Derivative of the Lagrangian dual: Can I treat the optimal parameter $x^*$ in the dual $g(\lambda) = L(x^*, \lambda)$ as a constant w.r.t $\lambda$?

601 Views Asked by At

Suppose I have a standard constrained optimization problem $$ \min_x f(x) \quad \text{s.t.} h_i(x) \ge 0, $$ where $f$ and $h_1,...,h_m$ are convex functions $\mathbb{R}^n \to \mathbb{R}$. The dual is given as $$ g(\lambda) = \min_xL(x, \lambda) = L(x^*, \lambda) $$ with $L$ the Lagrangian. To obtain the optimal Lagrangian multipliers, I need to solve $$ \lambda^* = \text{argmax}_\lambda \;g(\lambda). $$ I would go on and take the derivative w.r.t $\lambda$. My question is now:

Can I treat the optimal parameter $x^*$ in the dual $g(\lambda) = L(x^*, \lambda)$ as a constant w.r.t $\lambda$?

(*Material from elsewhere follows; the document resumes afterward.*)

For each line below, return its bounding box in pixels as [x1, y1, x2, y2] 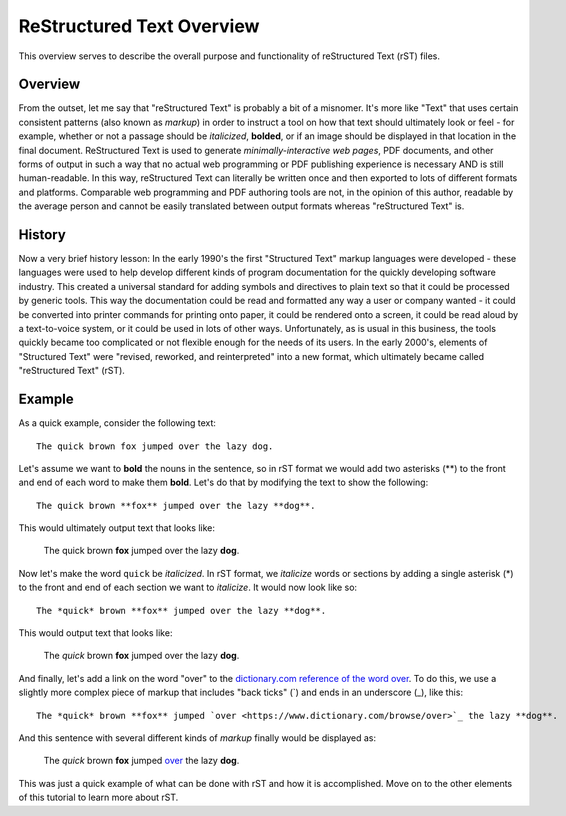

On my first thought: No, since it depends on $\lambda$. (If it didn't we would already have solved the primal problem). But I have found several examples, where we can take the derivative without the substitution of $x^*$ and treat it as a constant. So I was wondering if that is a general rule. If that is somehow true, this would simplify the derivative a lot.

I'll give a concrete example: Let's solve $$ \min x^2 \quad \text{s.t.} -x -2 \le 0 $$ The resulting Lagrangian is $ L(x, \lambda) = x^2 + \lambda(-x -2)$. Taking the derivative w.r.t $x$, and setting it to 0 yields $ 2x - \lambda = 0 \implies x^* = \lambda / 2$.

The dual is therefore $$ g(\lambda) = x^{*2} + \lambda(-x^* -2) = \frac 1 4 \lambda^2 + \lambda(-\frac \lambda 2 -2). $$ Now, when i take the "correct" derivative by taking the derivative of the right side w.r.t. to $\lambda$, I'll get $$ g'(\lambda) = - \frac \lambda 2 - 2. $$ This is the same as if I take $x^{*}$ as a constant on the left side and take the derivative, resulting in $$-x^* - 2 = - \frac \lambda 2 - 2.$$

Why does this work? Any help is much appreciated!

2

There are 2 best solutions below

3
On BEST ANSWER

In general, the Lagrangian is $$L(x,\lambda) = f(x) - \sum_i \lambda_i h_i(x).$$ and $x^*$ satisfies $f'(x^*) - \sum_i \lambda_i h_i'(x^*) = 0$. Assume $x(\lambda)$ is a function that satisfies that equation for all $\lambda$, then $$g(\lambda) = f(x(\lambda)) - \sum_i \lambda_i h_i(x(\lambda)).$$

By application of the chain rule and the product rule: \begin{align} g'(\lambda) &= f'(x(\lambda))x'(\lambda) -\sum_i h_i(x(\lambda))- \sum_i \lambda_i h_i'(x(\lambda))x'(\lambda) \\ &= \left( f'(x(\lambda)) -\sum_i \lambda_i h_i'(x(\lambda)) \right)x'(\lambda) - \sum_i h_i(x(\lambda)) \\ &= - \sum_i h_i(x(\lambda)), \end{align} which is what you get if take the derivative of $g$ without applying the chain rule and plug in $x(\lambda)$.

5
On

In general, no, $x^*$ is not a constant and you cannot differentiate the Lagrangian as if it were.

Consider the Lagrangian $L(x, \lambda) = x^2 + 1 + \lambda(x-2)(x-4)$. If you take the infimum over $x$ by taking $\partial L /\partial \lambda$ and setting it to zero, you'll find $x^* = 3\lambda/(\lambda + 1)$. Clearly $x^*$ depends on $\lambda$ so you must use the chain rule to differentiate $L$ w.r.t. $\lambda$.